2. The biodegradable composite nonwoven fabric according to claim 1, characterized in that, The second fiber web layer (3) can be replaced by the second mixed cellulose fiber layer (5).
3. The biodegradable composite nonwoven fabric according to claim 2, characterized in that, The biodegradable composite nonwoven fabric comprises a first fiber web layer (1), a first mixed cellulose fiber layer (2), and a second mixed cellulose fiber layer (5) sequentially laminated together. The thickness of the first fiber web layer (1) is 0.1mm-0.3mm; The thickness of the first mixed cellulose fiber layer (2) is 0.5 mm to 0.8 mm; The thickness of the second mixed cellulose fiber layer (5) is 0.3 mm to 0.5 mm.

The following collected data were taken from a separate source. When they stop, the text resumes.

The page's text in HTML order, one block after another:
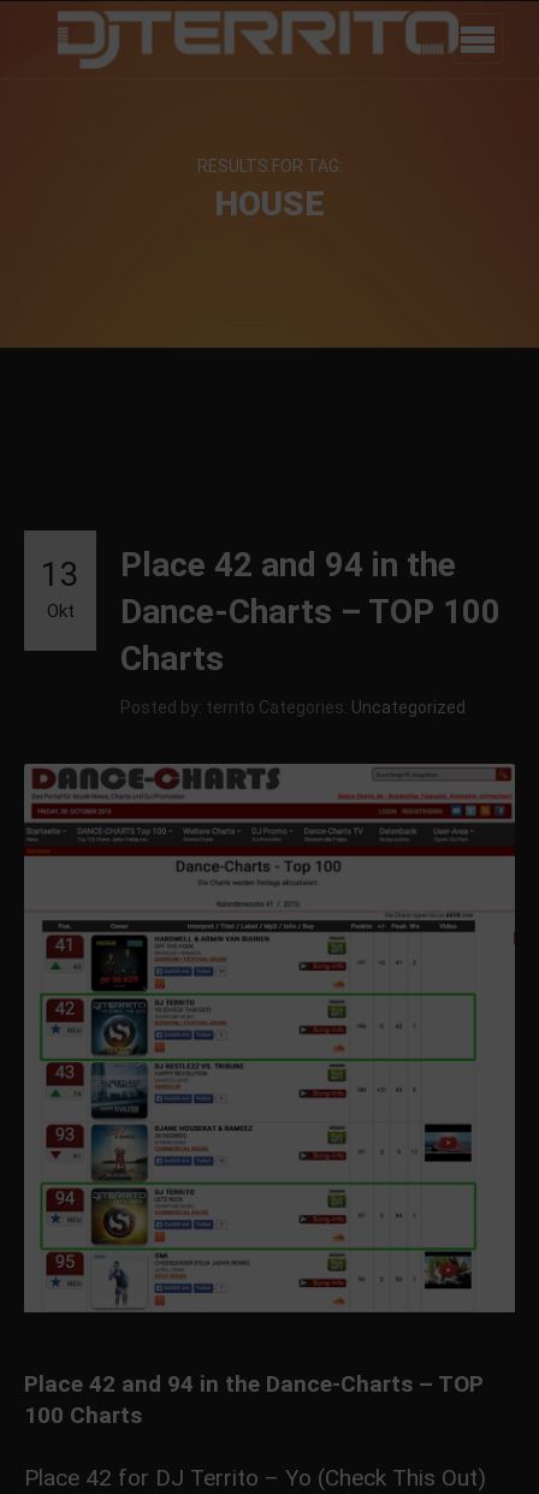
RESULTS FOR TAG:
HOUSE
Place 42 and 94 in the
Dance-Charts – TOP 100
Charts
Posted by: territo Categories: Uncategorized
13
Okt
Place 42 and 94 in the Dance-Charts – TOP
100 Charts
Place 42 for DJ Territo – Yo (Check This Out)
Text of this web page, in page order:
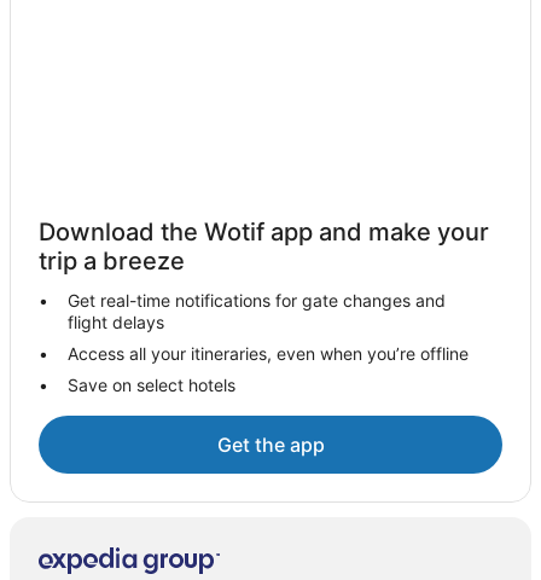
Hotels with Shopping in Blueys Beach
Blueys Beach Hotels
Motels in Blueys Beach
Villas in Blueys Beach
Sydney Hotels
Charlotte Bay Hotels
Farmstay in Smiths Lake
B&B in Smiths Lake
Caravan Parks in Smiths Lake
Download the Wotif app and make your
trip a breeze
Get real-time notifications for gate changes and
flight delays
Access all your itineraries, even when you’re offline
Save on select hotels
Get the app
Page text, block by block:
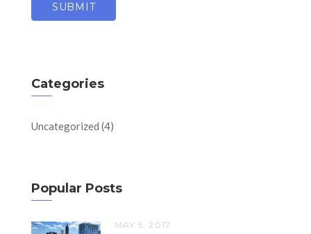
Categories
Uncategorized (4)
Popular Posts
MAY 5, 2017

4. The biodegradable composite nonwoven fabric according to claim 3, characterized in that, A viscose fiber skeleton layer (4) is also provided between the first mixed cellulose fiber layer (2) and the second mixed cellulose fiber layer (5). The thickness of the viscose fiber skeleton layer (4) is 0.05mm~0.2mm.

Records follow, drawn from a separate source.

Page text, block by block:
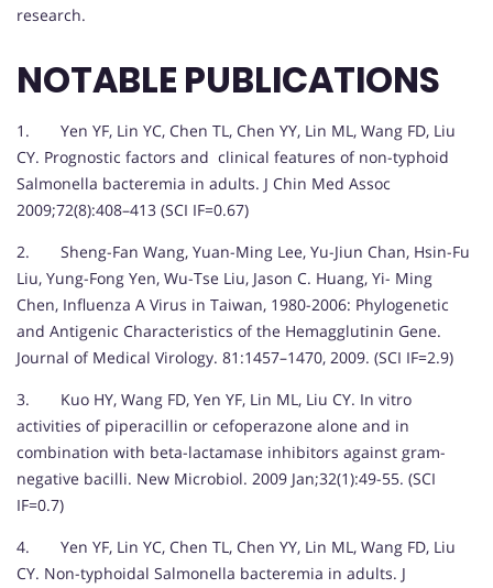
research.
NOTABLE PUBLICATIONS
1. Yen YF, Lin YC, Chen TL, Chen YY, Lin ML, Wang FD, Liu
CY. Prognostic factors and clinical features of non-typhoid
Salmonella bacteremia in adults. J Chin Med Assoc
2009;72(8):408–413 (SCI IF=0.67)
2. Sheng-Fan Wang, Yuan-Ming Lee, Yu-Jiun Chan, Hsin-Fu
Liu, Yung-Fong Yen, Wu-Tse Liu, Jason C. Huang, Yi- Ming
Chen, Influenza A Virus in Taiwan, 1980-2006: Phylogenetic
and Antigenic Characteristics of the Hemagglutinin Gene.
Journal of Medical Virology. 81:1457–1470, 2009. (SCI IF=2.9)
3. Kuo HY, Wang FD, Yen YF, Lin ML, Liu CY. In vitro
activities of piperacillin or cefoperazone alone and in
combination with beta-lactamase inhibitors against gram-
negative bacilli. New Microbiol. 2009 Jan;32(1):49-55. (SCI
IF=0.7)
4. Yen YF, Lin YC, Chen TL, Chen YY, Lin ML, Wang FD, Liu
CY. Non-typhoidal Salmonella bacteremia in adults. J
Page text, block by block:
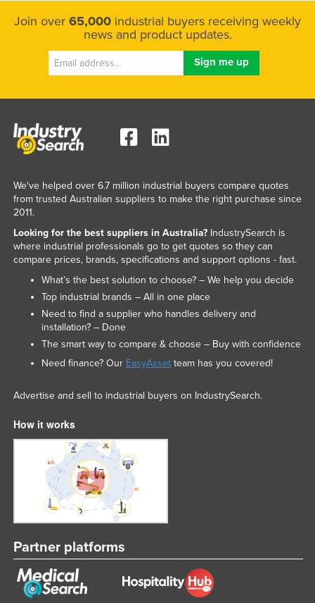
Join over 65,000 industrial buyers receiving weekly
news and product updates.
We've helped over 6.7 million industrial buyers compare quotes
from trusted Australian suppliers to make the right purchase since
2011.
Looking for the best suppliers in Australia?IndustrySearch is
where industrial professionals go to get quotes so they can
compare prices, brands, specifications and support options - fast.
What’s the best solution to choose? – We help you decide
Top industrial brands – All in one place
Need to find a supplier who handles delivery and
installation? – Done
The smart way to compare & choose – Buy with confidence
Need finance? Our EasyAssetteam has you covered!
Advertise and sell to industrial buyers on IndustrySearch.
How it works
Partner platforms
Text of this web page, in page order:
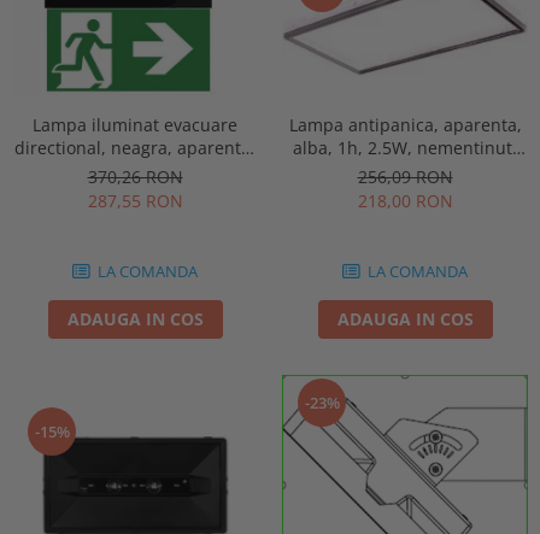
Lampa iluminat evacuare
directional, neagra, aparenta,
3 ore, 3W, mentinut, test
automat, IP20, Intelight 90085
370,26 RON
287,55 RON
LA COMANDA
ADAUGA IN COS
Lampa antipanica, aparenta,
alba, 1h, 2.5W, nementinut,
test manual, IP44, lentile
punct de siguranta, Intelight
86872
256,09 RON
218,00 RON
LA COMANDA
ADAUGA IN COS
-15%
-23%

5. The biodegradable composite nonwoven fabric according to claim 4, characterized in that, The viscose fiber in the viscose fiber skeleton layer (4) is a filament made by twisting 20-60mm viscose fiber long fibers.
6. The biodegradable composite nonwoven fabric according to claim 1, characterized in that, A viscose fiber skeleton layer (4) is also provided between the first mixed cellulose fiber layer (2) and the second fiber web layer (3).
7. The biodegradable composite nonwoven fabric according to claim 6, characterized in that, The biodegradable composite nonwoven fabric comprises a first fiber web layer (1), a first mixed cellulose fiber layer (2), a viscose fiber skeleton layer (4), and a second fiber web layer (3) sequentially laminated together. The thickness of the first fiber web layer (1) is 0.1mm-0.3mm; The thickness of the first mixed cellulose fiber layer (2) is 0.5 mm to 0.8 mm; The thickness of the viscose fiber skeleton layer (4) is 0.05mm~0.2mm; The thickness of the second fiber web layer (3) is 0.1mm-0.3mm.
8. A wet wipe, characterized in that, The wet wipes include the biodegradable composite nonwoven fabric as described in any one of claims 1 to 7.